Validation of the Global Physical Activity Questionnaire for self-administration in a European context
Abstract
Background/aim
Little is known about the measurement properties of the self-administered Global Physical Activity Questionnaire (GPAQ) in Europe. The aim was to validate the self-administered GPAQ against accelerometry in Switzerland in German, French and Italian.
Methods
Participants of this cross-sectional study were recruited among members of the Swiss Food Panel (German-speaking and French-speaking samples) and as a convenience sample (Italian-speaking sample).
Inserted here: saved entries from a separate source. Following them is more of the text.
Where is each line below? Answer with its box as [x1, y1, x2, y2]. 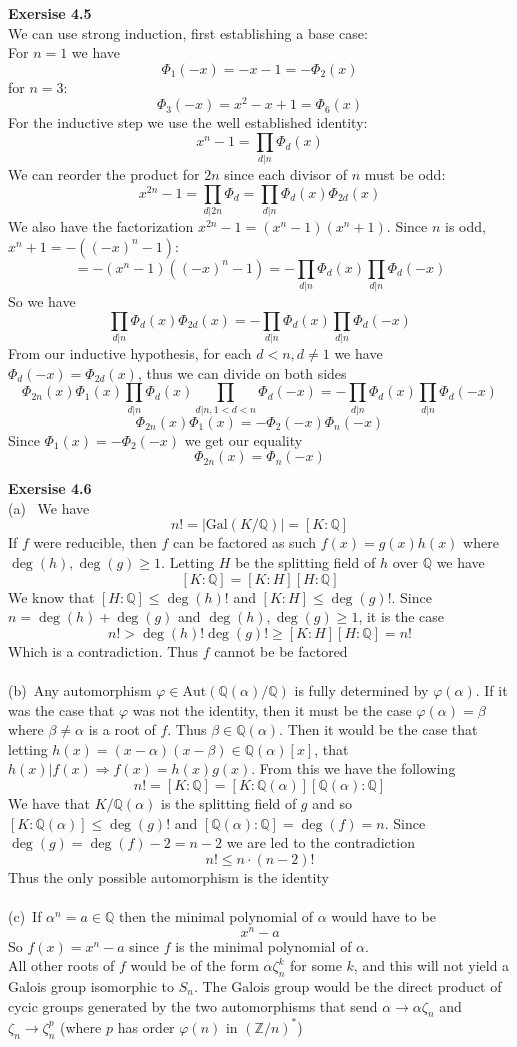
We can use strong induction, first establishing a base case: [8, 22, 368, 43]
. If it [475, 680, 508, 700]
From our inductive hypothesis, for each [8, 343, 252, 364]
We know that [8, 586, 95, 607]
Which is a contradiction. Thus [8, 640, 198, 661]
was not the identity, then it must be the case [132, 699, 412, 720]
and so [312, 792, 352, 813]
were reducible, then [33, 532, 157, 553]
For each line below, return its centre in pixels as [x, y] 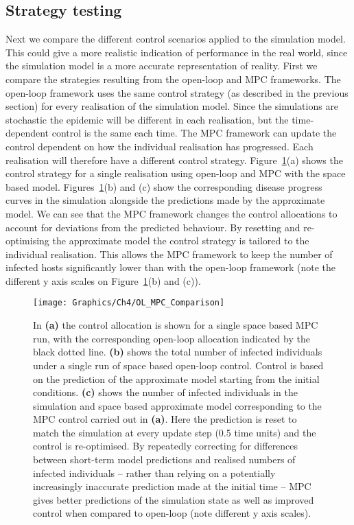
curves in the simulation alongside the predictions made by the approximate [165, 200]
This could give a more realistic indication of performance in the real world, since [177, 52]
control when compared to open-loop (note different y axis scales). [172, 513]
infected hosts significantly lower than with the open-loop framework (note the [171, 267]
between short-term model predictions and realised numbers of [164, 459]
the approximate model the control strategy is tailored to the [181, 241]
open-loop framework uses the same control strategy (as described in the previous [177, 92]
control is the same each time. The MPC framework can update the [194, 133]
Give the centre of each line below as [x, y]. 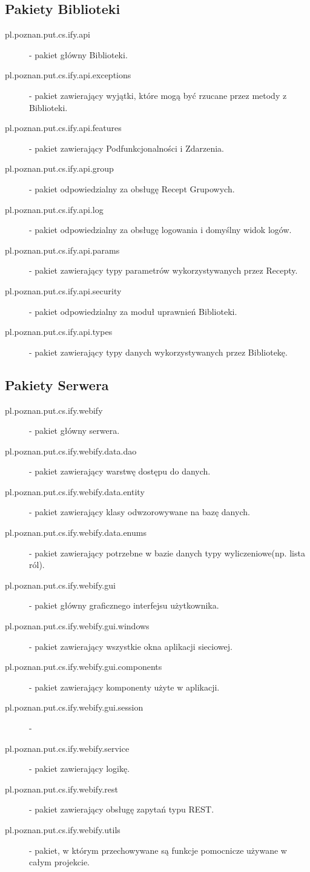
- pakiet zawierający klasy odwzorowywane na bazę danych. [140, 512]
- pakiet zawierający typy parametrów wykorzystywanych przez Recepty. [163, 270]
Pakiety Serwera [57, 384]
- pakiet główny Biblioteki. [78, 54]
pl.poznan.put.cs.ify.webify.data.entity [75, 491]
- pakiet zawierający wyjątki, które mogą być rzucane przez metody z [158, 95]
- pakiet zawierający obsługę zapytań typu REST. [122, 809]
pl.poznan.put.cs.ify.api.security [63, 290]
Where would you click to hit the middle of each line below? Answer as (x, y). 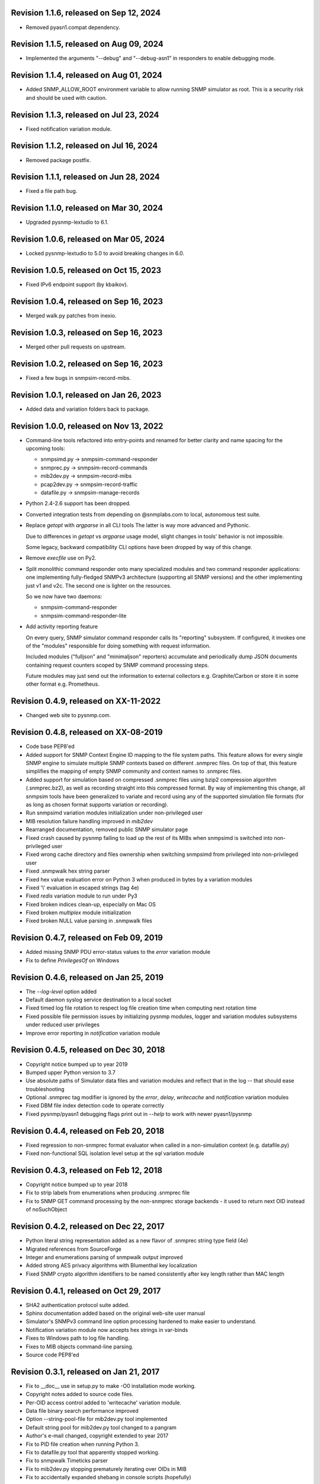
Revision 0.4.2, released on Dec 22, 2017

They completed the GPAQ and wore an Actigraph GT3X+ accelerometer during 7 days in 2014/2015. GPAQ and accelerometer data on total physical activity and different intensities, as well as sitting time, were compared using Spearman correlations and Bland-Altman plots.
Results
Complete data were available for 354 participants (50.6% women, mean age: 47.0 years) on physical activity, and for 366 on sitting time. Correlations were highest for vigorous physical activity (r=0.46) and sitting time (r=0.47). A significant sex difference was apparent for vigorous physical activity (men: r=0.35 vs women: r=0.55; p=0.02). Some age differences were present especially for total physical activity, with the lowest correlations found for those aged 60+ years. The correlation for sitting time was significantly higher in the youngest age group (r=0.61) compared with the middle (r=0.38, p=0.01) and the oldest age groups (r=0.37, p=0.03). Total physical activity was 2.8 times higher according to the GPAQ than to accelerometer data.
Conclusions
The self-administered version of the GPAQ showed fair-to-moderate validity in the three languages tested, both for men and women and individuals aged ≤60 years. For older individuals, a careful interpretation of total physical activity is required.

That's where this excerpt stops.